Mai, J., Kornelsen, K.C., Tolson, B.A., Fortin, V., Gasset, N., Bouhemhem, D., Schäfer, D., Leahy, M., Anctil, F. and Coulibaly, P., 2020. The Canadian Surface Prediction Archive (CaSPAr): A Platform to Enhance Environmental Modeling in Canada and Globally. Bulletin of the American Meteorological Society, 101(3), pp.E341-E356.


In [None]:
# This entire section is cookie-cutter template to import required packages and prepare the temporary writing space.
import datetime as dt
from matplotlib import pyplot as plt
from ravenpy.utilities import forecasting
from ravenpy.utilities.forecasting import get_CASPAR_dataset
from ravenpy.utilities.testdata import get_file
from ravenpy.models import HRU, GR4JCN
from clisops.core import subset, average
import xarray as xr
import json
import tempfile
import xskillscore
from pathlib import Path

tmp = Path(tempfile.mkdtemp())

## Run the model simulations

Here we set model parameters somewhat arbitrarily, but you can set the parameters to the calibrated parameters as seen in the "06_Raven_calibration" notebook we previously encountered. We can then specify the start date for the hindcast ESP simulations and run the simulations.This means we need to choose the forecast (hindcast) date. Available data include May 2017 onwards.

In [None]:
# Date of the hindcast
hdate = dt.datetime(2018, 6, 1)

# Get the Forecast data from GEPS via CASPAR
ts_hindcast, _ = get_CASPAR_dataset("GEPS",hdate)

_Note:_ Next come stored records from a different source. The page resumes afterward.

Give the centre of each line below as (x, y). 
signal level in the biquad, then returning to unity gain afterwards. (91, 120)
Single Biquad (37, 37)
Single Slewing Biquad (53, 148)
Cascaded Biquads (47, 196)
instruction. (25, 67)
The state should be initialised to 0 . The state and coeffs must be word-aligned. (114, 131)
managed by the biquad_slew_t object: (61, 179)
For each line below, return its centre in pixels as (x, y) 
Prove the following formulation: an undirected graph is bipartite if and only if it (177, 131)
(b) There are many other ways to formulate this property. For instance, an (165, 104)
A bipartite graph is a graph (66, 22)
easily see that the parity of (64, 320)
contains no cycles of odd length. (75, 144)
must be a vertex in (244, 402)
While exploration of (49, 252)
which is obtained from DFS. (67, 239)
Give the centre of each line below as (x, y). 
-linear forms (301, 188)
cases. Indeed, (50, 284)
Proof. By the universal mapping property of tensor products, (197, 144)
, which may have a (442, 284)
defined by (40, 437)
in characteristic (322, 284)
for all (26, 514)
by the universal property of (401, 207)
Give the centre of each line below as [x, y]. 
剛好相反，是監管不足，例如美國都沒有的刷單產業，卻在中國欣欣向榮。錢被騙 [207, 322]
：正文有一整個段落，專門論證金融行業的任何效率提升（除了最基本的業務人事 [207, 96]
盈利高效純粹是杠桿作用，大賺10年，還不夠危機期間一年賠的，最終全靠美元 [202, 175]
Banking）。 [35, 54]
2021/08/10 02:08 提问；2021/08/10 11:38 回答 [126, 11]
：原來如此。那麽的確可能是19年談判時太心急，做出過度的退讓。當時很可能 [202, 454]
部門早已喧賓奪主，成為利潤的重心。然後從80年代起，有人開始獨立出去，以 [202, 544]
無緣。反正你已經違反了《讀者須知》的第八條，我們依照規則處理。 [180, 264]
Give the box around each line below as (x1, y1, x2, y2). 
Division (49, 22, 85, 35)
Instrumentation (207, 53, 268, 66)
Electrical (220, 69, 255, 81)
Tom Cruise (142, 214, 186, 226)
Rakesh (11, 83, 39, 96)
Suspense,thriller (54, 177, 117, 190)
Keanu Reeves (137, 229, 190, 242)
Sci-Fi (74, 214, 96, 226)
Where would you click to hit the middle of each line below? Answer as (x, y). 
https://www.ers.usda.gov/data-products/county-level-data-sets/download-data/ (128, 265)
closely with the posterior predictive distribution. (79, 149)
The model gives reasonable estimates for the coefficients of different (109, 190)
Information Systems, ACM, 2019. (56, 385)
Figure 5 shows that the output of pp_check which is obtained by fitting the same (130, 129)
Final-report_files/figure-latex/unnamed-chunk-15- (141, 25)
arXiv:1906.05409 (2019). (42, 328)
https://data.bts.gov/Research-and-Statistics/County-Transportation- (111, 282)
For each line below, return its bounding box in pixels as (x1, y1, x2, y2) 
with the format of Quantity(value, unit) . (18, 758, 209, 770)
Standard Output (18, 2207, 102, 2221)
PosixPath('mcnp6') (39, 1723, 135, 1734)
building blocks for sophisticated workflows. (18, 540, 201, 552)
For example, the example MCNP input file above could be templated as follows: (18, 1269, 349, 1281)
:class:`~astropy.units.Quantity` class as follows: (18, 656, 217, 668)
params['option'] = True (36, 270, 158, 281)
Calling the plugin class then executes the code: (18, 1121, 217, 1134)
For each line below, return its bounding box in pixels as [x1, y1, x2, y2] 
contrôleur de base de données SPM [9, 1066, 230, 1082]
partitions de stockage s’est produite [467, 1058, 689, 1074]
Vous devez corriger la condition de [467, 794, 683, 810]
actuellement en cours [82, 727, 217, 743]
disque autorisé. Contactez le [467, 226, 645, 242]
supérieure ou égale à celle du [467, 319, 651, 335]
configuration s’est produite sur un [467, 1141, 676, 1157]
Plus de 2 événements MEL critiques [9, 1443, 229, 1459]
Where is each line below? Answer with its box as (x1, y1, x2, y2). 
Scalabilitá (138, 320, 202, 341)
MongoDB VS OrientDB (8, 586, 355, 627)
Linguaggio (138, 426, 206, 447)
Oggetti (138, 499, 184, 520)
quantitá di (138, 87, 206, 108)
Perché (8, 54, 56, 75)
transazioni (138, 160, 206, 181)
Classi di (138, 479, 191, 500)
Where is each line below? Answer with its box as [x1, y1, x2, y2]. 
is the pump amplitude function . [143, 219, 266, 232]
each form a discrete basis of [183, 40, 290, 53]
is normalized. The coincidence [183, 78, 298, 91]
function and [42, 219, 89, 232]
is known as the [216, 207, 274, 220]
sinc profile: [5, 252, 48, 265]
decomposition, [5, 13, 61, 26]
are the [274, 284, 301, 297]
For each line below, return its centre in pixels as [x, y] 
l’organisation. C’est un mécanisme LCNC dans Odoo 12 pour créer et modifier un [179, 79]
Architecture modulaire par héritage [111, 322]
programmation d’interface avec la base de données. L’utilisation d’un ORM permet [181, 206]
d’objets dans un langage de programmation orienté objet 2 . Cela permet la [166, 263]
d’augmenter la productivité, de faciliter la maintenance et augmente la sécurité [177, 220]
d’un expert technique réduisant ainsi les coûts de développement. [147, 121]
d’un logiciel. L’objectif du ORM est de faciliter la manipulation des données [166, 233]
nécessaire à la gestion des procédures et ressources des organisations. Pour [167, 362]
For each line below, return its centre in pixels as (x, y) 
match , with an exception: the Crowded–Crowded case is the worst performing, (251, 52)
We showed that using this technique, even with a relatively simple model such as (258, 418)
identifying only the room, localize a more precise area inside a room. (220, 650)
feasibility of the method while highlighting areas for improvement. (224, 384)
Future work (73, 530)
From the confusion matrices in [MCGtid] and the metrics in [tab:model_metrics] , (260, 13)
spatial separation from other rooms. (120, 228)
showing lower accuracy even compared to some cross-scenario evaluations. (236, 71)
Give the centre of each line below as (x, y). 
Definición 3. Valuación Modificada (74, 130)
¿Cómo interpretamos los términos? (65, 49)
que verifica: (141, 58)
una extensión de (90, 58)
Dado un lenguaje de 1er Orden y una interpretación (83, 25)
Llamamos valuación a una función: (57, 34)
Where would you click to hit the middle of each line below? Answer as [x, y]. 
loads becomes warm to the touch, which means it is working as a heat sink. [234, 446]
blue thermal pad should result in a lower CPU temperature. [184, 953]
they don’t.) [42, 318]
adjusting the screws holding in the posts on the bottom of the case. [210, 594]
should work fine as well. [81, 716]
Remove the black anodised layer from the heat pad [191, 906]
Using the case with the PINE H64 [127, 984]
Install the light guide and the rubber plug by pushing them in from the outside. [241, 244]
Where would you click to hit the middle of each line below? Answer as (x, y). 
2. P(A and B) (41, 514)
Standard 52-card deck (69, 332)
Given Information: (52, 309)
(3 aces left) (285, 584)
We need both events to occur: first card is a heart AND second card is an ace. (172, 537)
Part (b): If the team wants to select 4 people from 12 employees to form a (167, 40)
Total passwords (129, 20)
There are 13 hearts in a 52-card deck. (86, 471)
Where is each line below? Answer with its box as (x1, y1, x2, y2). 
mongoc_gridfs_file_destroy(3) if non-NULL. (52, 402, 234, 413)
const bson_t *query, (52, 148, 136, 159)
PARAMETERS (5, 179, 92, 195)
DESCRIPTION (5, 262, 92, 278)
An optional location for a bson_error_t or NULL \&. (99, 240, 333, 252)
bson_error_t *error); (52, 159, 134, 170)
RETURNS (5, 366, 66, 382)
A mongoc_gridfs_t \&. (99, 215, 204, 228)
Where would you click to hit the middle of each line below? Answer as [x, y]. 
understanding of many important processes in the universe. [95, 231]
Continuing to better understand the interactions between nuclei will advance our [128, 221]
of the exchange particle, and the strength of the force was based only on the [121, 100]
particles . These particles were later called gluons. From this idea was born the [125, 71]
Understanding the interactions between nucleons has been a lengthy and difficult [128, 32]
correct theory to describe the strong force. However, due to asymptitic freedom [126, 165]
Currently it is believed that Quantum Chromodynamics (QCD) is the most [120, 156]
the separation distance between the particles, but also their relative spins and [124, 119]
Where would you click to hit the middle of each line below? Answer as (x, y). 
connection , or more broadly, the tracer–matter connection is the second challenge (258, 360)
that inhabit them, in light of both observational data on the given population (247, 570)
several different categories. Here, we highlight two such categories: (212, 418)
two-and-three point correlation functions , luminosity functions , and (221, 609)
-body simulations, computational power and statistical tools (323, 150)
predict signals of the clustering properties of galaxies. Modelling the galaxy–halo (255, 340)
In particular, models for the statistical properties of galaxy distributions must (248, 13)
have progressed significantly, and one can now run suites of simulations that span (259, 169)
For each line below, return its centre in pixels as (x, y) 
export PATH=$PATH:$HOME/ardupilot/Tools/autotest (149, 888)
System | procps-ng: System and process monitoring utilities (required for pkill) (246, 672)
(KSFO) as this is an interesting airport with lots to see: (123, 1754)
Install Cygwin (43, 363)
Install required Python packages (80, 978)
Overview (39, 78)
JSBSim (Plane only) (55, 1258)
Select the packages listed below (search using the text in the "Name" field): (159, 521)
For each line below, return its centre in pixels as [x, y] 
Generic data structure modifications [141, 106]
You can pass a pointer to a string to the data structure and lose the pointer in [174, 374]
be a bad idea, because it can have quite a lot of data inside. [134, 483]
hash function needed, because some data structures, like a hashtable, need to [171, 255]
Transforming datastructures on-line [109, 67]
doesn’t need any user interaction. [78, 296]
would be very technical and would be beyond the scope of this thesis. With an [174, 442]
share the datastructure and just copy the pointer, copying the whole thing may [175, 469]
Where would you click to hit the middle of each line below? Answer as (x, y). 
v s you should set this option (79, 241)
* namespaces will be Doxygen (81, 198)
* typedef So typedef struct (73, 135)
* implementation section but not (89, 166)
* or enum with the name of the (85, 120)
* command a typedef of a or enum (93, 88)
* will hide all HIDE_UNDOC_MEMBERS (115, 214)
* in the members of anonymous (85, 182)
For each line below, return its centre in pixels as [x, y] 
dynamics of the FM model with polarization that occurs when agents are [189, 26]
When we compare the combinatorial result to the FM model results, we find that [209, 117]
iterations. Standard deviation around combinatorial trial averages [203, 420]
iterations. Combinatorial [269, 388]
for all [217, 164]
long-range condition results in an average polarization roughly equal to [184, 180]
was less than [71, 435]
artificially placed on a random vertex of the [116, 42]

# Subset the data for the region of interest and take the mean to get a single vector
ts_subset = subset.subset_shape(ts_hindcast,'input.geojson').mean(dim=('rlat', 'rlon'))
ts_subset = ts_subset.resample(time='6H').nearest(tolerance='1H') # To make the timesteps identical accross the entire duration



In [None]:
# Prepare a RAVEN model run using historical data, GR4JCN in this case.
# This is a dummy run to get initial states. In a real forecast situation,
# this run would end on the day before the forecast, but process is the same.

# Here we need a file of observation data to run a simulation to generate initial conditions for our forecast.
ts = str(get_file("raven-gr4j-cemaneige/Salmon-River-Near-Prince-George_meteo_daily.nc"))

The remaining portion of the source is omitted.